BANGKOK - Deep-rooted political corruption and the heavy use of corruption cases for political gain are the two main problems in the country.
The views are great but that’s only because we are getting higher on a steep and dangerous road. Thailand’s lumbering journey towards the next election is like a car ride up a mountainous path made slippery and treacherous by rain. An accident might happen at any time, and, if it does, what now looks so near will suddenly appear so far.
It must be scary to be good, mustn’t it? This is a time when anyone can make a costly error, but this is also a time when just one tiny mistake is enough to blow everything to pieces. A lot is being asked of everyone. The driver must be careful, while the passengers must be patient, although a great number of them don’t trust him that much. The onlookers should do little more than hold their breaths, because any unwise move could send the driver into panic mode and the rest could be history.
This last phase of the journey is the scariest. There are some positive developments and there are things causing alarm. The aftermath of the August 7 referendum, which endorsed the controversial charter draft, has been peaceful. Opponents of the draft have reacted respectfully so far, while the military is easing its control, some say. Some politicians have begun to visit their constituents again.
The latest move by Prime Minister General Prayut Chan-o-cha was significant. He invoked Article 44 of the interim constitution to tone down measures controlling political activities. Future “national security” cases will no longer go before military courts, allowing the normal judiciary to step back in. Cynics may say he took that action because foundations for continued military control of politics had already been laid, but his move should be welcomed anyway.
Using military justice to try civilians charged with national-security offences wouldn’t bode well for a country preparing for its first post-coup election. In fact, bringing any charge related to national security always raises eyebrows, especially when the powers-that-be don’t come from an election. Prayut’s move should draw more compliments than criticism, and it’s part of the “great views” unfolding outside the window.
If only we could keep focusing on the views. Speculation has been building over how new mooted regulations will affect political parties.

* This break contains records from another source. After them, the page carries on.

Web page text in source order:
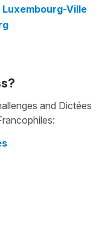
Ville
and Dictées
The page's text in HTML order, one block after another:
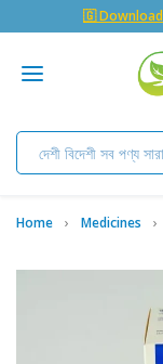
🇬 Download
Home Medicines
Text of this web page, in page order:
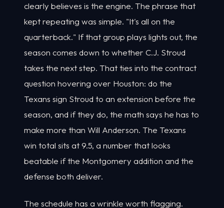
clearly believes is the engine. The phrase that
kept repeating was simple. "It's all on the
quarterback." If that group plays lights out, the
season comes down to whether C.J. Stroud
takes the next step. That ties into the contract
question hovering over Houston: do the
Texans sign Stroud to an extension before the
season, and if they do, the math says he has to
make more than Will Anderson. The Texans
win total sits at 9.5, a number that looks
beatable if the Montgomery addition and the
defense both deliver.
The schedule has a wrinkle worth flagging.
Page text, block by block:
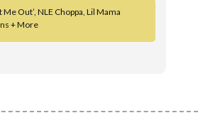
Me Out’, NLE Choppa, Lil Mama
+ More
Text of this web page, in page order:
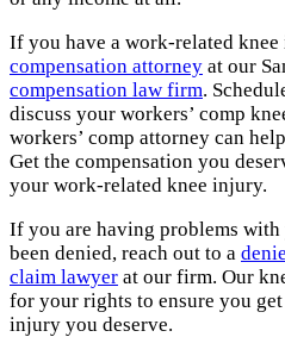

Politicians, especially those in the Pheu Thai Party, whose elected government was overthrown by the 2014 coup, have condemned the entire agenda to 'reform' Thailand’s party system as totally undemocratic. The truth is that politicians themselves largely to blame for the proposed new regulations, which are purportedly intended to prevent Parliament being exploited to protect vested interests.
The moves to revamp the party system and the opposition to such ‘reform’ are not the only things that are making our steep climb fearsome. The trial of former prime minister Yingluck Shinawatra will enter a crucial phase soon. The verdict is expected by the end of this year. Making the ‘height’ even scarier is that Prayut has invoked good old Article 44 to facilitate asset seizures if it comes to that.
In addition, constitutional provisions will allow non-elected senators a big say in who should be the next prime minister in cases where no candidate gains enough votes in the lower house. All these potential developments could be seen as bias exercised against the Pheu Thai Party, whose status as a highly popular party can make it seem like bias exercised against democracy as a whole.
But if Thailand is to mature politically, ‘perception’ – and especially how the international community views the country – is less important than our own resolve. Some internationally unpopular measures may benefit Thailand in the long run. The country now has two main problems: Deep-rooted political corruption and the heavy use of corruption cases for political gain. These two have been feeding off each other.
Whether the measures designed to deal with them appear good or bad is not as crucial as how we use them. Implement them sincerely, and a revitalising destination looms ahead, but abuse or politicise them and a vicious circle beckons.
Whether or not Thailand is coping with the two problems the right way, the whole country is in that car inching toward the mountaintop. The onlookers will still be alive if the car crashes and burns. So they can shout out their advice, but at the end of the day, it’s what those inside the car do that matters.
Simply put, if the election is to be delayed, only Thais will truly suffer. This thinking might not satisfy everyone, especially those who view that wrong methods can only lead to wrong results. Some say we shouldn’t put the future in the hands of just one person, but this is a car ride, like it or not. What happens after we reach the peak is an entirely different story.